• **WORK TASK**
All records, exactly as written, minus the pictures: copy them out.

• **PROVIDED ENTRIES**

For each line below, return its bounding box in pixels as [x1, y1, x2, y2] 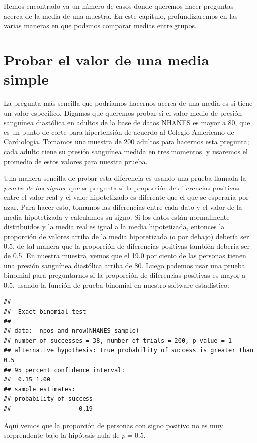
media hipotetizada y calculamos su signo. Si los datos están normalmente [4, 211, 230, 222]
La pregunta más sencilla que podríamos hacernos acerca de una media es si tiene [4, 98, 253, 108]
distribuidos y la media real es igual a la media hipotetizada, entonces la [4, 221, 225, 232]
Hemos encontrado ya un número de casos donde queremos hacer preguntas [4, 1, 234, 11]
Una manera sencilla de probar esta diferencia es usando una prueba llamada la [4, 173, 246, 183]
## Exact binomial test [4, 308, 86, 315]
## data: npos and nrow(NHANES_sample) [4, 327, 140, 335]
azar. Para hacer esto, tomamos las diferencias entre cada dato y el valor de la [4, 202, 242, 212]

• **THE ANSWER**
For each line below, return its bounding box in pixels as [x1, y1, x2, y2] 
media hipotetizada y calculamos su signo. Si los datos están normalmente [4, 211, 230, 222]
La pregunta más sencilla que podríamos hacernos acerca de una media es si tiene [4, 98, 253, 108]
distribuidos y la media real es igual a la media hipotetizada, entonces la [4, 221, 225, 232]
Hemos encontrado ya un número de casos donde queremos hacer preguntas [4, 1, 234, 11]
Una manera sencilla de probar esta diferencia es usando una prueba llamada la [4, 173, 246, 183]
## Exact binomial test [4, 308, 86, 315]
## data: npos and nrow(NHANES_sample) [4, 327, 140, 335]
azar. Para hacer esto, tomamos las diferencias entre cada dato y el valor de la [4, 202, 242, 212]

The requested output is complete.